Goal of the exercise |
Give the entries again exactly, without pictures.

Source information |

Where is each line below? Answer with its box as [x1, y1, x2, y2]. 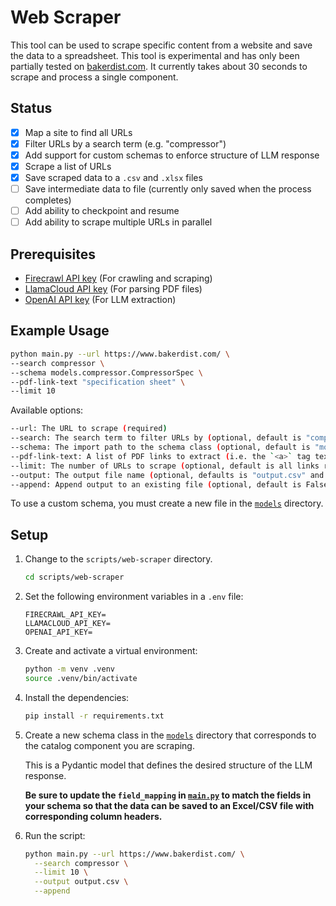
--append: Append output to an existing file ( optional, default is [10, 479, 302, 490]
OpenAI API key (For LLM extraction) [24, 294, 177, 306]
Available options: [10, 404, 84, 416]
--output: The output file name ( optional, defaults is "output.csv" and [10, 470, 325, 480]
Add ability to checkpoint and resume [24, 205, 180, 217]
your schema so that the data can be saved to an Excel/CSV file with [24, 799, 315, 811]
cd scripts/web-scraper [24, 572, 125, 583]
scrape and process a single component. [10, 71, 179, 83]

Task solution |
Where is each line below? Answer with its box as [x1, y1, x2, y2]. 
--append: Append output to an existing file ( optional, default is [10, 479, 302, 490]
OpenAI API key (For LLM extraction) [24, 294, 177, 306]
Available options: [10, 404, 84, 416]
--output: The output file name ( optional, defaults is "output.csv" and [10, 470, 325, 480]
Add ability to checkpoint and resume [24, 205, 180, 217]
your schema so that the data can be saved to an Excel/CSV file with [24, 799, 315, 811]
cd scripts/web-scraper [24, 572, 125, 583]
scrape and process a single component. [10, 71, 179, 83]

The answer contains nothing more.